*WHAT THIS TASK INVOLVES*: Count, in the data that follows, every line with the string "lượng", and give that count as the whole reply.

----

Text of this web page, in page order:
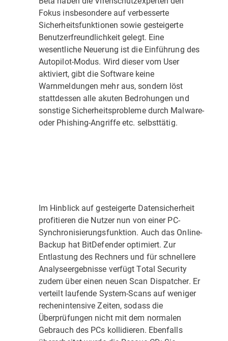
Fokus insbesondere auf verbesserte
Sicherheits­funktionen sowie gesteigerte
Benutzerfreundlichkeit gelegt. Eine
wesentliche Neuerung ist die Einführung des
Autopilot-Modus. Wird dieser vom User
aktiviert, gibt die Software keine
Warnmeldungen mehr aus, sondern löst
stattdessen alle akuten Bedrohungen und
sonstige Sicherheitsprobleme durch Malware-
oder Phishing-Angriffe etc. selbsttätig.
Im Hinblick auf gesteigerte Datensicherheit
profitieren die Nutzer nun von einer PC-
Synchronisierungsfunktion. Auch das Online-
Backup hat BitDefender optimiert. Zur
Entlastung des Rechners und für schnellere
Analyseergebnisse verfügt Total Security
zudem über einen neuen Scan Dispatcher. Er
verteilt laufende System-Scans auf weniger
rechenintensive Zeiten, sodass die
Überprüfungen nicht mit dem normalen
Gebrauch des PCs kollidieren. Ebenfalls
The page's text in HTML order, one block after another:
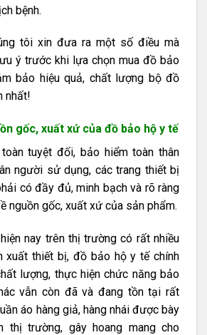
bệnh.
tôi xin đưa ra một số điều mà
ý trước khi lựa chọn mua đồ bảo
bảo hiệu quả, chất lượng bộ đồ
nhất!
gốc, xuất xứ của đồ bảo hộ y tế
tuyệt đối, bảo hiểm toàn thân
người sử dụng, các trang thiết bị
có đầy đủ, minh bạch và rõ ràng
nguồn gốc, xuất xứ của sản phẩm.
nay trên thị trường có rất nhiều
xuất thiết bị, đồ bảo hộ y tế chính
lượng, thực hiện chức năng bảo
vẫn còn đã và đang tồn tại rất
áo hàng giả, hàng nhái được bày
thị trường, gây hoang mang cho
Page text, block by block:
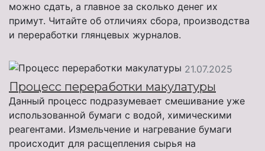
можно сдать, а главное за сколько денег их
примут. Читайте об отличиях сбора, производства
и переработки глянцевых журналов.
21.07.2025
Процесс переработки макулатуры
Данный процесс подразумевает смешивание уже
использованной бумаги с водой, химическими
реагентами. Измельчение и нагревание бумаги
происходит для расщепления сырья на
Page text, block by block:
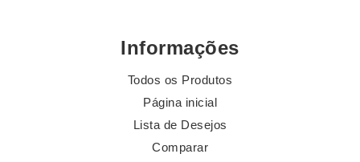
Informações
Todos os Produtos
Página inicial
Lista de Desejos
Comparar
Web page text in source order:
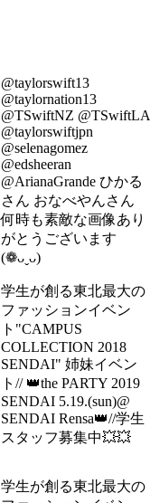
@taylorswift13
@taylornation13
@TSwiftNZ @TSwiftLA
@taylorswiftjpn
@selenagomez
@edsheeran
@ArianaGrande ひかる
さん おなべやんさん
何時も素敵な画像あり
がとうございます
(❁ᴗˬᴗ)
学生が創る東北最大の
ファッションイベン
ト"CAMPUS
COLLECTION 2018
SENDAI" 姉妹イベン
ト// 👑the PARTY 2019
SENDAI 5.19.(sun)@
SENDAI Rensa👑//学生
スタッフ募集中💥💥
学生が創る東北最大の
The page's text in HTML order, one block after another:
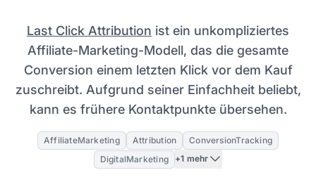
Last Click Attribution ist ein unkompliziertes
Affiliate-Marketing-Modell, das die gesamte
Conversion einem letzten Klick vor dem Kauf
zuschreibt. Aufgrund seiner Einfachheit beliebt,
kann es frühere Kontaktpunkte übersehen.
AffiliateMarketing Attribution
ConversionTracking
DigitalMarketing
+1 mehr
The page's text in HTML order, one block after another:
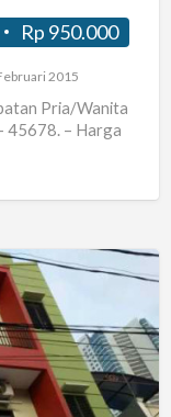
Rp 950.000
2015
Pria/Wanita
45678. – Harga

----

*SOLUTION*: 2